According to a report from Slack, based on a survey of 3,000 remote employees, a large proportion of workers (40%) would now rather go without email than their favorite collaboration tools. Half of UK IT decision-makers, meanwhile, believe an alternative form of digital communication will replace email within the next three years.
Perhaps unsurprisingly, Slack’s research found that the shift in opinion is founded on various inadequacies inherent to email, which recently celebrated its 50th anniversary.
The greatest problem users face has to do with the time it takes to manage their email inbox. Estimates based on the survey data suggest collaboration tools could save users 81 minutes per day on average, or 6.8 hours per working week.
The rise of collaboration services was underway long before the pandemic, but the disruption to ways of working has only accelerated the trend, making tools such as Zoom, Microsoft Teams and Slack into household names.
Although vaccine rollouts may soon pave the way for a return to the office, collaboration tools appear to have lodged themselves firmly at the heart of business communication. Of the respondents that had never used a collaboration platform before the pandemic, 78% said they will continue to do so once “normal” work resumes.

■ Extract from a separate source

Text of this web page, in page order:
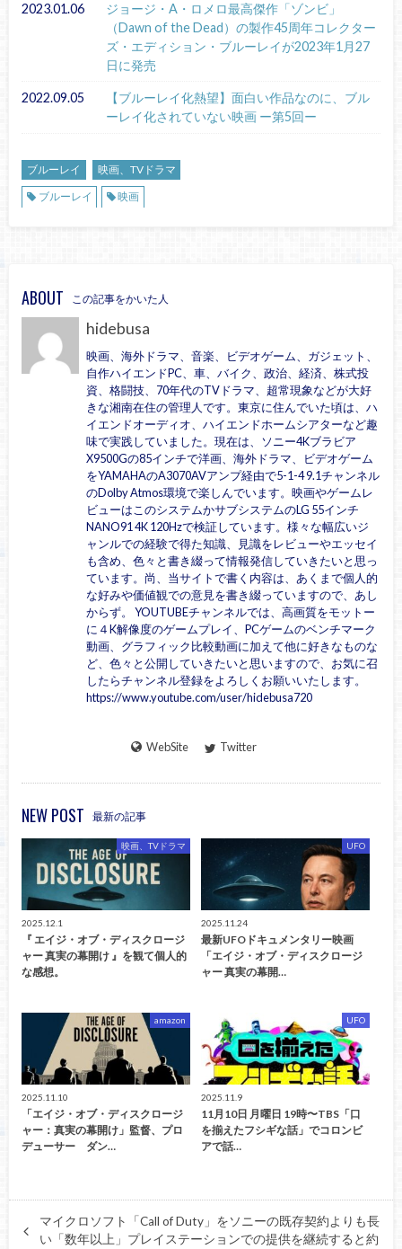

One of the main advantages of collaboration tools is the ability to build closer relationships with fellow employees, and even between people that may never meet in person. The report also claims these services help virtually all users cultivate a healthier relationship with superiors.
A major factor at play is the reputation of email as a serious and clinical form of communication. Of the Slack users surveyed, the majority (54%) said they reserve informal chat for collaboration platforms, while 80% said they would choose to send a joke or GIF over Slack rather than email.
“Although it remains the default option among some more traditional firms, the pandemic has brought the truth about email to light: it is an archaic and ineffective means of workplace communication,” Stuart Templeton, Head of UK at Slack, told TechRadar Pro.
“Email in the workplace is a tool suited to closed-door decision making, siloing key information away from those who need it most. The days of being copied into long email chains may well be numbered, and that is something we can all be grateful for.”
However, while the benefits of collaboration services are clear, many signs still point to the continued longevity of email, not least the billions of users worldwide and complete openness of email standards.
The case against email is predicated on the idea that collaboration services do everything that email does, while also addressing its shortcomings. But some would suggest it’s like comparing apples and oranges.
For a quick request or informal chat, collaboration tools are the superior option, but email continues to thrive as the last bastion of purely functional, transactional and asynchronous communication.